Problem details: Could you return every record below word for word, leaving out the pictures?

The data:

↓

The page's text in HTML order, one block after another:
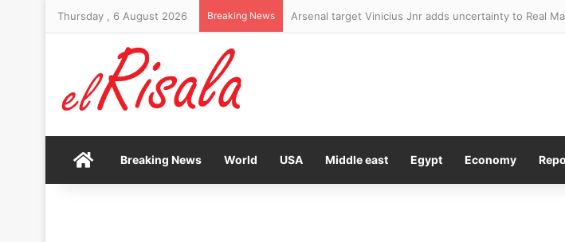
Thursday , 6 August 2026 Breaking News Arsenal target Vinicius Jnr adds uncertainty to Real
HomeBreaking News World USA Middle east Egypt Economy
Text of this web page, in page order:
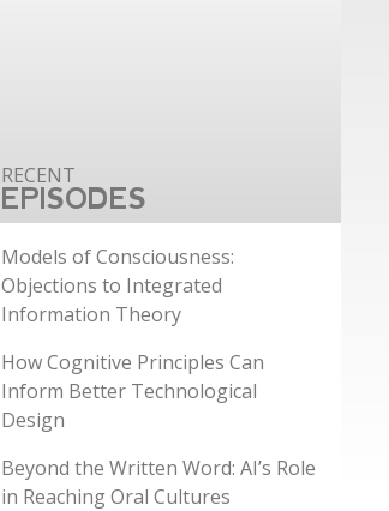
EPISODES
Models of Consciousness:
Objections to Integrated
Information Theory
How Cognitive Principles Can
Inform Better Technological
Design
Beyond the Written Word: AI’s Role
in Reaching Oral Cultures
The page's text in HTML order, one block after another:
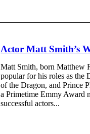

↑

Output:
The page's text in HTML order, one block after another:
Thursday , 6 August 2026 Breaking News Arsenal target Vinicius Jnr adds uncertainty to Real
HomeBreaking News World USA Middle east Egypt Economy
Text of this web page, in page order:
EPISODES
Models of Consciousness:
Objections to Integrated
Information Theory
How Cognitive Principles Can
Inform Better Technological
Design
Beyond the Written Word: AI’s Role
in Reaching Oral Cultures
The page's text in HTML order, one block after another:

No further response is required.